Keep only the lines of the data below that contain "from", and copy them.

*** AVAILABLE RECORDS ***

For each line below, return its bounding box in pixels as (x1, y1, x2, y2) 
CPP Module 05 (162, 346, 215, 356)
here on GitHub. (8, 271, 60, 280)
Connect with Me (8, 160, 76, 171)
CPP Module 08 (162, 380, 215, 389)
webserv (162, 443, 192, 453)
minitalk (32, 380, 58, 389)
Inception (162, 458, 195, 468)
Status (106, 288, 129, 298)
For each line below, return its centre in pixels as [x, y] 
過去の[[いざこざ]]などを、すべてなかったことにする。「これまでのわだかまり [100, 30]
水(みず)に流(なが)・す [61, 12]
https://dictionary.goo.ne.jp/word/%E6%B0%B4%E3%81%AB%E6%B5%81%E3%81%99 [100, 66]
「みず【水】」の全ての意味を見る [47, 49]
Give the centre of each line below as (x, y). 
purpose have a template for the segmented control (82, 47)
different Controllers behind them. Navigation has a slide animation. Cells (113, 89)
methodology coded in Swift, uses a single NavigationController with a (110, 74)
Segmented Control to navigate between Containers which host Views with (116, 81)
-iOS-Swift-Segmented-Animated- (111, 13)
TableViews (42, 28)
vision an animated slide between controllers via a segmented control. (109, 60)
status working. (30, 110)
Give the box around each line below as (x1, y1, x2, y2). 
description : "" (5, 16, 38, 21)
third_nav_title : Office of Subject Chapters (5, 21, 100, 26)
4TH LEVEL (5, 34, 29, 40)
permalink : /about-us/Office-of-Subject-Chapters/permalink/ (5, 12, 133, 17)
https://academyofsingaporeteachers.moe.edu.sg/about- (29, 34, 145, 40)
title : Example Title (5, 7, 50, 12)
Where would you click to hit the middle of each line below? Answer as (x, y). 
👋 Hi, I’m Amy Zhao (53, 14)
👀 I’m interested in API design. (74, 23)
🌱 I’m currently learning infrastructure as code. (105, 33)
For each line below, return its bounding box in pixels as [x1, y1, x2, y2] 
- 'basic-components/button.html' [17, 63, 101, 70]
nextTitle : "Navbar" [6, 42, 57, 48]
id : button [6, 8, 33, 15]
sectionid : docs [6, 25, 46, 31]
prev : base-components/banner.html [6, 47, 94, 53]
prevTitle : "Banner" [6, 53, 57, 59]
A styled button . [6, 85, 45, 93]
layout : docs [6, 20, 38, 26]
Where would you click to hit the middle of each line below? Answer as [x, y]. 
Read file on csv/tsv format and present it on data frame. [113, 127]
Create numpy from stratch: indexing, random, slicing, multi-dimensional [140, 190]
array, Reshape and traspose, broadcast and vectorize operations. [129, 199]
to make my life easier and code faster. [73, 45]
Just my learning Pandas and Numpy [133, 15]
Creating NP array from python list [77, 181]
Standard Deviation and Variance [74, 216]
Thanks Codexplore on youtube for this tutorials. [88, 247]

*** End of AVAILABLE RECORDS ***

## ANSWER SECTION
Create numpy from stratch: indexing, random, slicing, multi-dimensional [140, 190]
Creating NP array from python list [77, 181]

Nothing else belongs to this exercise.